NVME / SSD compatability or suggestion question


  1. Posts : 21
    Win10
       #1

    NVME / SSD compatability or suggestion question


    I have a Gaming/VR PC that I put together a couple of years ago which consists of Intel i7 4790k CPU, GTX 1070, 16GB of RAM, a 3 SATA 3 SSD drives and a couple of SATA 3 HDs on an ASRock Z97 Extreme6 mobo.

    I've run out of space on the SSDs and I need to purchase another 0.5-1TB SSD but I'm not sure what makes the most sense due to the limited bus lanes available in that architecture. The board has one "Ultra M.2" socket which supports M.2 PCI Express module up to Gen3 x4 (32Gb/s) and another M.2 socket that supports SATA3 or PCI Express module up to Gen2 x2 (10Gb/s).

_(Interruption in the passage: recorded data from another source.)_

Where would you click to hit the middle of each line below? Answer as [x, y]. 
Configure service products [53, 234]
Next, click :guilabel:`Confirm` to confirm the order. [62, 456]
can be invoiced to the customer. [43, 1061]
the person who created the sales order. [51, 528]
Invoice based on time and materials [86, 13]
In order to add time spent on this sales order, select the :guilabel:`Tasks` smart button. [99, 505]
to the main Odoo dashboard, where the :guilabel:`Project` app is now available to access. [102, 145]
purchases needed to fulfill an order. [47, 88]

    Mobo manual says that if I use the Ultra M.2 port than the PCI port which the GTX1070 is plugged into will drop down from 16x to 8x. I tried to research to see if this has any real-world impact and read conflicting results so I'm a little concerned as I may want to upgrade the graphics card at some point for improved VR and potential 4k gaming. Also, I'm not sure if this architecture can fully utilize the speed of something like a Samsung 960 EVO NVMe or if I'm better with sticking to regular M.2 or SATA3 solution.

    Any thoughts or recommendations? Much thanks.
      My Computer


  2. Posts : 809
    Win10
       #2

    I haven't seen any PCIe lane scaling testing on the 1070 but NVIDIA GeForce GTX 1080 PCI-Express Scaling | TechPowerUp has benches for the 1080. There is some fps loss in certain games - this performance loss will likely be smaller on the 1070 since it's pushing less data over the bus.

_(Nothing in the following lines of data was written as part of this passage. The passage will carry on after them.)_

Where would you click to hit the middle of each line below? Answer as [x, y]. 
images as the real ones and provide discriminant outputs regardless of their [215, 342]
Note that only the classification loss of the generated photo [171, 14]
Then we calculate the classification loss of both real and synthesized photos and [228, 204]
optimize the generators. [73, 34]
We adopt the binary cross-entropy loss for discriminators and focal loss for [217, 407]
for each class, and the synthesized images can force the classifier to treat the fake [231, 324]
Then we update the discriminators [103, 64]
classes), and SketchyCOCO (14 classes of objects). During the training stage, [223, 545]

    I would personally stick with SATA over losing GPU PCIe lanes. NVMe would really only help load times - I haven't been bothered by load times in a very long time.
      My Computer


  3. Posts : 1,113
    win 10
       #3

    On a single 1070 I don't think you would ever notice the difference between 8x and 16x for the pcie lanes.

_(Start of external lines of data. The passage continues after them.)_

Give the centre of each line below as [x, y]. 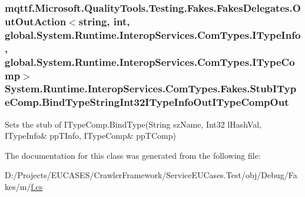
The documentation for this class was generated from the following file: [133, 155]
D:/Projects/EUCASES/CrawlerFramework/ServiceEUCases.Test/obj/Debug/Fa [151, 175]
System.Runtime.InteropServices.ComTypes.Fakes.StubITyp [151, 89]
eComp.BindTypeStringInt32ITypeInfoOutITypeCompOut [147, 102]
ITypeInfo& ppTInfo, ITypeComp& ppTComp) [90, 136]
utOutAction [36, 21]
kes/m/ [18, 187]
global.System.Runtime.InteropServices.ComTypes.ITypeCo [150, 61]
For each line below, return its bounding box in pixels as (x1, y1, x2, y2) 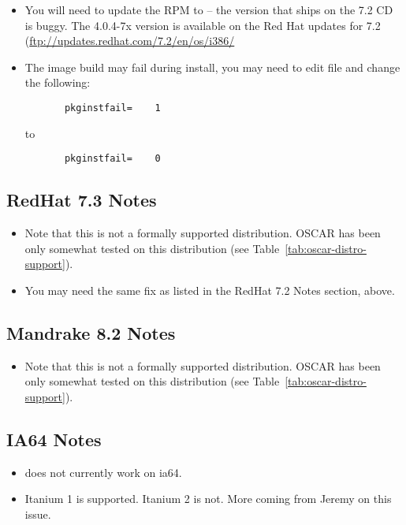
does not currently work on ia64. (24, 464, 182, 480)
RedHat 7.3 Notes (6, 188, 157, 212)
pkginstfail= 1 (64, 102, 161, 114)
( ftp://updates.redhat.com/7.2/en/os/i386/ (24, 32, 235, 49)
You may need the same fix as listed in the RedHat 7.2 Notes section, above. (24, 281, 395, 298)
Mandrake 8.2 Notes (6, 320, 176, 344)
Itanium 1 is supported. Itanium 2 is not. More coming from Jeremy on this (24, 490, 392, 507)
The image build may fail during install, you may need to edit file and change (24, 58, 400, 75)

    I also doubt you would notice the difference between a sata ssd and an nvme drive.

    You really can't go wrong either way here I think. I would just look for the best deal on the size of drive you think you need and go with that, be it sata or nvme.
      My Computer


  4. Posts : 7,724
    3-Win-7Prox64 3-Win10Prox64 3-LinuxMint20.2
       #4

    Hi,
    Depending on exactly where the M.2 port is you might also need a heat sink for the 960 so it would add a little more to the costs over a simple sata ssd
    Benchmarks like 960's but that's about it.
    I'd just stick with a good old 1tb 850 pro or evo
    New Sansung 860's are out and the stat's are pretty darn close to the 850's just a hair better.
      My Computers


  5. Posts : 21
    Win10
    Thread Starter
       #5

    Thanks all, based on your responses I'll pick up either a M.2 SATA or PCI Express (Gen2 x2) SSD drive to avoid the price premium of NVMe and any potential GPU bottleneck.